● **About this exercise**:
Restate every entry verbatim; drop the pictures.

··· Input data

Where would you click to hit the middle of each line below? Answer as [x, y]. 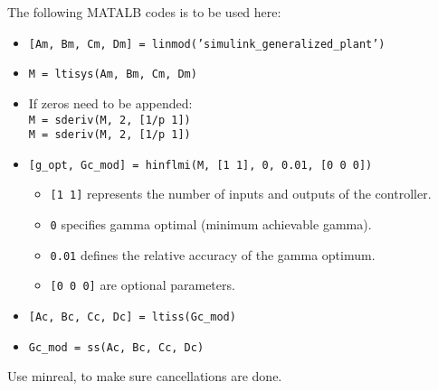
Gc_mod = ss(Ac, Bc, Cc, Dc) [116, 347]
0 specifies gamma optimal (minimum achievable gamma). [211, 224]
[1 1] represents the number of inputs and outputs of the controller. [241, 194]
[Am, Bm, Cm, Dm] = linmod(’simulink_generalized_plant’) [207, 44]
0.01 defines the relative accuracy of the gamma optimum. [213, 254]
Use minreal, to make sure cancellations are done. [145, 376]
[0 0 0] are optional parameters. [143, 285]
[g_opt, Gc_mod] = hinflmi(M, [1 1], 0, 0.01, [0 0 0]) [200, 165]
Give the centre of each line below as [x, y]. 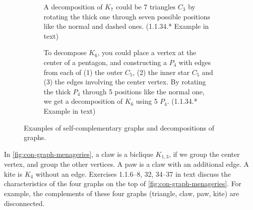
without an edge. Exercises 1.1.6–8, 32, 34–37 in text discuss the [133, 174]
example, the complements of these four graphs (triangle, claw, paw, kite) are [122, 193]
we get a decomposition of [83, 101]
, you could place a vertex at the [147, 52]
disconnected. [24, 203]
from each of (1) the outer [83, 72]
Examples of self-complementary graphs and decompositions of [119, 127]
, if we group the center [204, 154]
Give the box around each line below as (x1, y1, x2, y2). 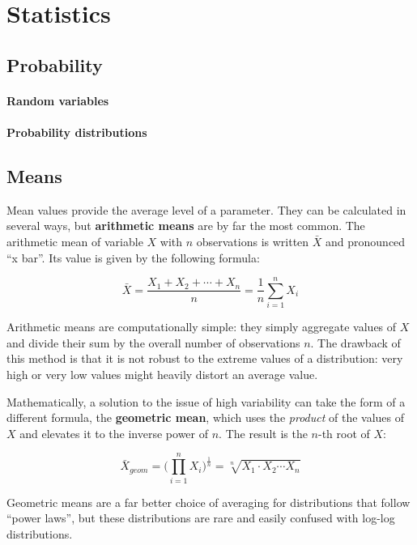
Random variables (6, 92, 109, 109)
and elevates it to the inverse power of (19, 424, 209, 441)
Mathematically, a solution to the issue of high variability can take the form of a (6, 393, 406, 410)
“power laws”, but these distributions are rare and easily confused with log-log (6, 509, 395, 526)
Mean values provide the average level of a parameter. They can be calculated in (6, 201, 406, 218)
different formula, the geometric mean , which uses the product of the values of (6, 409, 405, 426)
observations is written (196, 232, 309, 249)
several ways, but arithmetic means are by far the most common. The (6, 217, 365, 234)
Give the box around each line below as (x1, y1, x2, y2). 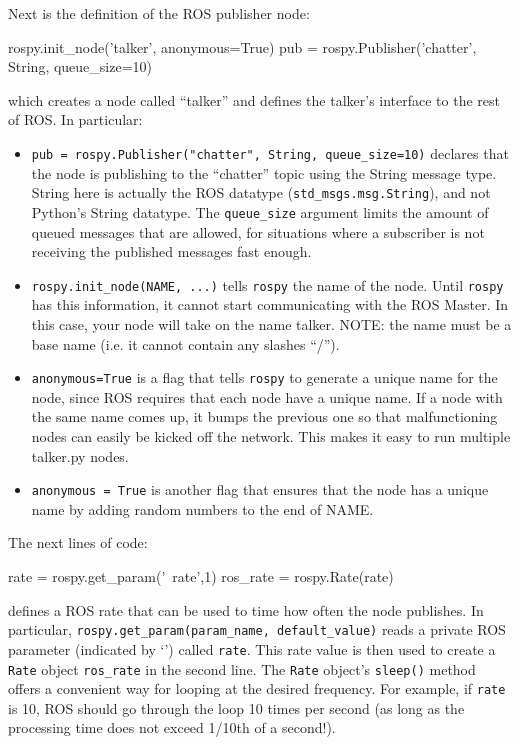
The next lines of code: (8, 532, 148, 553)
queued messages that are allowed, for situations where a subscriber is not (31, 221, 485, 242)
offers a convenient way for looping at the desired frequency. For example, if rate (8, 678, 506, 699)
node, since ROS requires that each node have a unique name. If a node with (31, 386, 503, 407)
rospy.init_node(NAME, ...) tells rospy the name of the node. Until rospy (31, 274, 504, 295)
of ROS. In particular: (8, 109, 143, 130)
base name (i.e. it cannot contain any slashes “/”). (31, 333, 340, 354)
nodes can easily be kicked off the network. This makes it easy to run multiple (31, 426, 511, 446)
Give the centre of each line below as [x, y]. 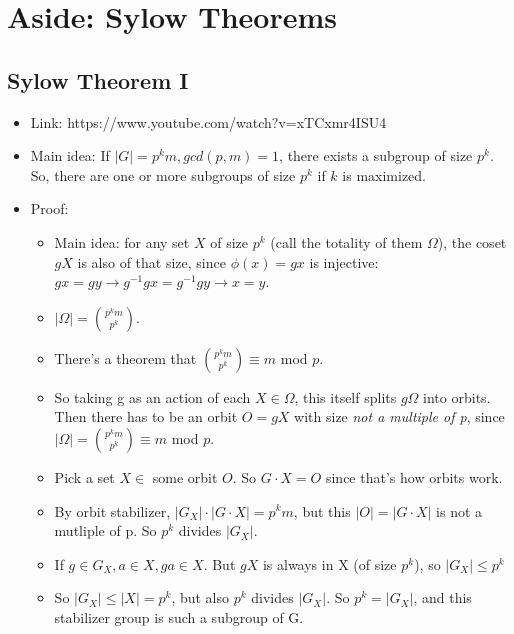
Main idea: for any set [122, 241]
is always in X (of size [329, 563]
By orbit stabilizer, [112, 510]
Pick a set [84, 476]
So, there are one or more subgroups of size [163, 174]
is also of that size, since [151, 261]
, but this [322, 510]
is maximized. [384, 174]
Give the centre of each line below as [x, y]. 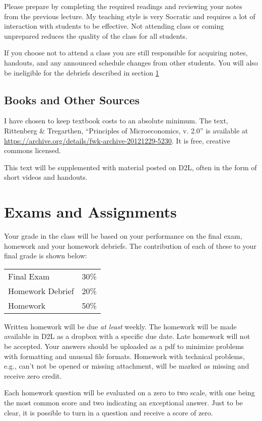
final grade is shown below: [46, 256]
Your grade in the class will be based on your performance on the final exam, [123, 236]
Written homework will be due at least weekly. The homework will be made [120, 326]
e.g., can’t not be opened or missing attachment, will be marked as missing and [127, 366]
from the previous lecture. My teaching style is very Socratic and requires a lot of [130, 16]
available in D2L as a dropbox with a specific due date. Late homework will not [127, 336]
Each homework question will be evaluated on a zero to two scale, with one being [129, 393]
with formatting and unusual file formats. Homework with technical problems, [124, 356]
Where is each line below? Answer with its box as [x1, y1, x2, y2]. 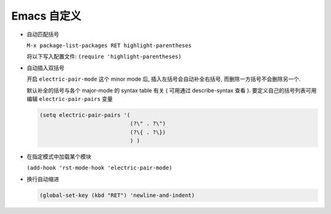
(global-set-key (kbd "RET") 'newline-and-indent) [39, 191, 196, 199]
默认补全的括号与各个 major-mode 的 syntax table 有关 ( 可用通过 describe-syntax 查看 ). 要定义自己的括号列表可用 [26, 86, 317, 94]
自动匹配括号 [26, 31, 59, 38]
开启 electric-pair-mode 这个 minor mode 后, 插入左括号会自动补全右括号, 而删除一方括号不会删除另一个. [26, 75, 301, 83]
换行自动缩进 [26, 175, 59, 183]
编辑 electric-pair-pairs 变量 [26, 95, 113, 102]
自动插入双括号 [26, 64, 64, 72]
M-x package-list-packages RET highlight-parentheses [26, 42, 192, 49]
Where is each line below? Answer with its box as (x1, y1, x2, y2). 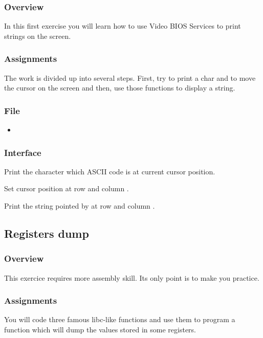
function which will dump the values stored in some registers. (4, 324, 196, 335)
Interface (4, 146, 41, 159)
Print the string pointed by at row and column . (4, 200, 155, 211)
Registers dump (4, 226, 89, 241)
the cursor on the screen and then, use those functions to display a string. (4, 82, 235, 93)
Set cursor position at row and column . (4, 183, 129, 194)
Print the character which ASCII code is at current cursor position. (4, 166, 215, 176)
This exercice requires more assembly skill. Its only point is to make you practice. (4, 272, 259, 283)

······

● **Answer box**:
Where would you click to hit the middle of each line below? Answer as [x, y]. 
Gc_mod = ss(Ac, Bc, Cc, Dc) [116, 347]
0 specifies gamma optimal (minimum achievable gamma). [211, 224]
[1 1] represents the number of inputs and outputs of the controller. [241, 194]
[Am, Bm, Cm, Dm] = linmod(’simulink_generalized_plant’) [207, 44]
0.01 defines the relative accuracy of the gamma optimum. [213, 254]
Use minreal, to make sure cancellations are done. [145, 376]
[0 0 0] are optional parameters. [143, 285]
[g_opt, Gc_mod] = hinflmi(M, [1 1], 0, 0.01, [0 0 0]) [200, 165]
Give the centre of each line below as [x, y]. 
without an edge. Exercises 1.1.6–8, 32, 34–37 in text discuss the [133, 174]
example, the complements of these four graphs (triangle, claw, paw, kite) are [122, 193]
we get a decomposition of [83, 101]
, you could place a vertex at the [147, 52]
disconnected. [24, 203]
from each of (1) the outer [83, 72]
Examples of self-complementary graphs and decompositions of [119, 127]
, if we group the center [204, 154]
Give the box around each line below as (x1, y1, x2, y2). 
Random variables (6, 92, 109, 109)
and elevates it to the inverse power of (19, 424, 209, 441)
Mathematically, a solution to the issue of high variability can take the form of a (6, 393, 406, 410)
“power laws”, but these distributions are rare and easily confused with log-log (6, 509, 395, 526)
Mean values provide the average level of a parameter. They can be calculated in (6, 201, 406, 218)
different formula, the geometric mean , which uses the product of the values of (6, 409, 405, 426)
observations is written (196, 232, 309, 249)
several ways, but arithmetic means are by far the most common. The (6, 217, 365, 234)
Give the box around each line below as (x1, y1, x2, y2). 
The next lines of code: (8, 532, 148, 553)
queued messages that are allowed, for situations where a subscriber is not (31, 221, 485, 242)
offers a convenient way for looping at the desired frequency. For example, if rate (8, 678, 506, 699)
node, since ROS requires that each node have a unique name. If a node with (31, 386, 503, 407)
rospy.init_node(NAME, ...) tells rospy the name of the node. Until rospy (31, 274, 504, 295)
of ROS. In particular: (8, 109, 143, 130)
base name (i.e. it cannot contain any slashes “/”). (31, 333, 340, 354)
nodes can easily be kicked off the network. This makes it easy to run multiple (31, 426, 511, 446)
Give the centre of each line below as [x, y]. 
Main idea: for any set [122, 241]
is always in X (of size [329, 563]
By orbit stabilizer, [112, 510]
Pick a set [84, 476]
So, there are one or more subgroups of size [163, 174]
is also of that size, since [151, 261]
, but this [322, 510]
is maximized. [384, 174]
Give the centre of each line below as [x, y]. 
final grade is shown below: [46, 256]
Your grade in the class will be based on your performance on the final exam, [123, 236]
Written homework will be due at least weekly. The homework will be made [120, 326]
e.g., can’t not be opened or missing attachment, will be marked as missing and [127, 366]
from the previous lecture. My teaching style is very Socratic and requires a lot of [130, 16]
available in D2L as a dropbox with a specific due date. Late homework will not [127, 336]
Each homework question will be evaluated on a zero to two scale, with one being [129, 393]
with formatting and unusual file formats. Homework with technical problems, [124, 356]
Where is each line below? Answer with its box as [x1, y1, x2, y2]. 
(global-set-key (kbd "RET") 'newline-and-indent) [39, 191, 196, 199]
默认补全的括号与各个 major-mode 的 syntax table 有关 ( 可用通过 describe-syntax 查看 ). 要定义自己的括号列表可用 [26, 86, 317, 94]
自动匹配括号 [26, 31, 59, 38]
开启 electric-pair-mode 这个 minor mode 后, 插入左括号会自动补全右括号, 而删除一方括号不会删除另一个. [26, 75, 301, 83]
换行自动缩进 [26, 175, 59, 183]
编辑 electric-pair-pairs 变量 [26, 95, 113, 102]
自动插入双括号 [26, 64, 64, 72]
M-x package-list-packages RET highlight-parentheses [26, 42, 192, 49]
Where is each line below? Answer with its box as (x1, y1, x2, y2). 
function which will dump the values stored in some registers. (4, 324, 196, 335)
Interface (4, 146, 41, 159)
Print the string pointed by at row and column . (4, 200, 155, 211)
Registers dump (4, 226, 89, 241)
the cursor on the screen and then, use those functions to display a string. (4, 82, 235, 93)
Set cursor position at row and column . (4, 183, 129, 194)
Print the character which ASCII code is at current cursor position. (4, 166, 215, 176)
This exercice requires more assembly skill. Its only point is to make you practice. (4, 272, 259, 283)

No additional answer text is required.